The specificity of immunoassays used for quantitative measurements of bacteriocins is advantageous [
31,
32,
33]. The developed competitive ELISA showed specificity as demonstrated by (i) the limited reactivity of the anti-paenibacillin pAbs with other antimicrobial peptides (nisin, vancomycin, and polymyxin), as shown in
Supplementary File S1, and (ii) its ability to distinguish paenibacillin levels produced by the mutant
P. polymyxa OSY-EC compared with the wild type
P. polymyxa OSY-DF strain. The mutant accumulated more paenibacillin than the wild type at both incubation temperatures (30 °C and 37 °C), consistent with a previous report that showed that the mutant produced a higher paenibacillin titer than the wild type as determined by a conventional bioassay [
16]. The competitive ELISA results for the mutant and wild type paenibacillin producers were further validated by the relative gene expression analysis of the paenibacillin biosynthetic gene cluster (
Figure 6). All the genes were upregulated in the mutant, with at least a 5-fold increase (at 30 °C) or a 2-fold increase (at 37 °C) compared with the wild type. It is important to note that the upregulated 11 genes are primarily responsible for driving paenibacillin production, modification by tailoring enzymes (peptidase, dehydratase, and cyclase), transportation, immunity, and the regulatory Agr system; the latter is presumed to play a crucial role in paenibacillin biosynthesis [
34].
The sensitivity of immunoassays can be impacted by the sample matrix [
35,
36]. The competitive ELISA for paenibacillin exhibited high sensitivity and accuracy, as demonstrated by its capacity to detect spiked paenibacillin in various matrices (
Figure 7) with high recover rates (≥78.2%).
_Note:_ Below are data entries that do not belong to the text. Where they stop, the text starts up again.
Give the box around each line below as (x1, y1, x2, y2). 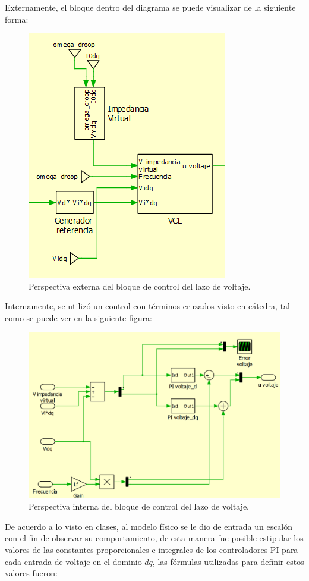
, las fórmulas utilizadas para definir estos (152, 555, 304, 567)
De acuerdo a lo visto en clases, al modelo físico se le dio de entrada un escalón (5, 520, 293, 532)
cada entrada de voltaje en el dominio (5, 555, 142, 567)
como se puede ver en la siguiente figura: (5, 311, 152, 324)
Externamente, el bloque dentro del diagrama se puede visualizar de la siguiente (5, 1, 296, 13)
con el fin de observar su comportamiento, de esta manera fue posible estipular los (5, 532, 304, 544)
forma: (5, 12, 29, 25)
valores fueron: (5, 567, 58, 579)
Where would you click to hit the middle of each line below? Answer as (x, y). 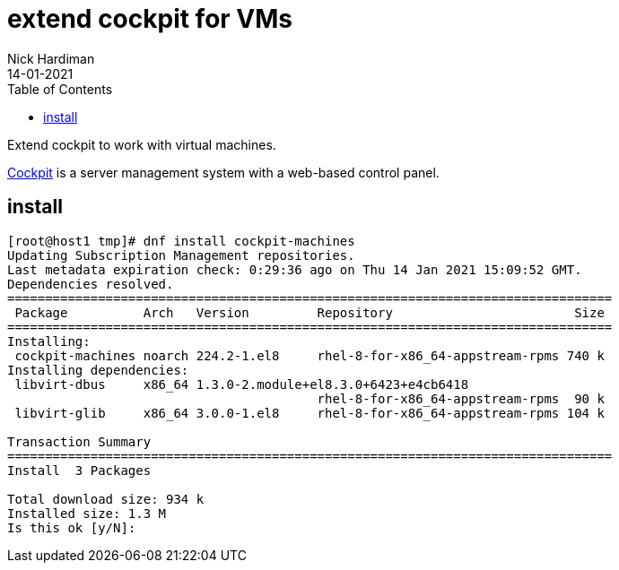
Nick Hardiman (51, 58)
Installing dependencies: (98, 370)
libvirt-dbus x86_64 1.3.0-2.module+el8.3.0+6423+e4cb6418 (242, 384)
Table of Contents (60, 89)
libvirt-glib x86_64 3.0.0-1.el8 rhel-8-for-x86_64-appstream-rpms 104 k (309, 413)
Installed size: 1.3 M (87, 513)
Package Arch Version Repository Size (309, 312)
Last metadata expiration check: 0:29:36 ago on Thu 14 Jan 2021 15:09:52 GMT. (295, 269)
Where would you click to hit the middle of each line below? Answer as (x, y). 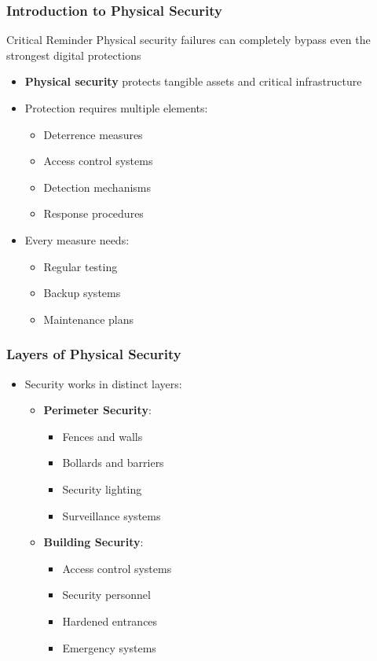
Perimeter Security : (97, 410)
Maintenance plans (89, 319)
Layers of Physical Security (94, 354)
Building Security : (93, 542)
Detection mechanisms (97, 187)
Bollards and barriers (113, 463)
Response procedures (93, 213)
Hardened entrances (110, 621)
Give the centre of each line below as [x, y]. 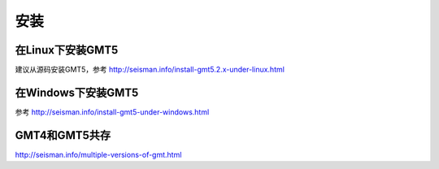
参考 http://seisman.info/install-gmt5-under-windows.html [112, 112]
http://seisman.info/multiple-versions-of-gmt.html [98, 154]
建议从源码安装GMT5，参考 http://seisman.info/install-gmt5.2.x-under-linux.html [150, 70]
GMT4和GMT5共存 [63, 135]
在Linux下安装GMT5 [67, 50]
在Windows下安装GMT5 [77, 92]
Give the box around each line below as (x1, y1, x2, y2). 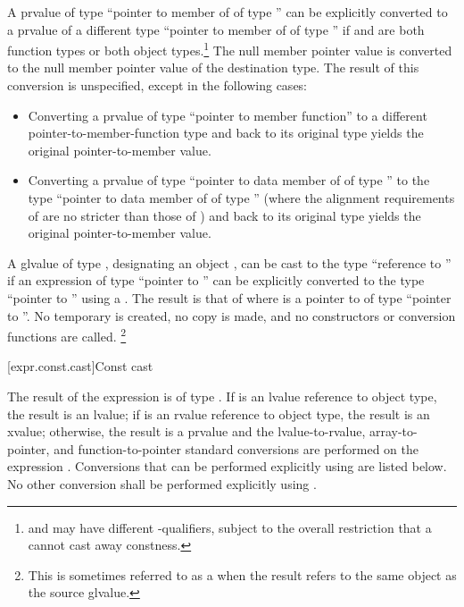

Paenibacillin was spiked at 2.5–10 µg/mL to potentially represent the approximate levels at which the peptide is produced by
P. polymyxa strains. However, paenibacillin recovery was slightly affected in MRS broth and skim milk solution when the antimicrobial peptide was spiked at 10 µg/mL. This could be attributed to the presence of proteins in these matrices that might compete with paenibacillin for binding to the anti-paenibacillin antibodies or to paenibacillin. Nonetheless, additional investigation is required to verify this assumption and to improve the recovery of the lantibiotic. Moreover, the competitive ELISA demonstrated sufficient repeatability in paenibacillin recovery from these matrices as evident by the low %CV. Specifically, for a spiked paenibacillin concentration of 2.5 µg/mL, the %CV values were 2.6% in MRS broth, 3.7% in 10% skim milk solution, and 3.8% in PBS. At a higher paenibacillin concentration of 10 µg/mL, the %CV values were 0.95% in MRS broth, 5.6% in 10% skim milk solution, and 6.6% in PBS. These findings indicate the assay’s limited variability across different matrices.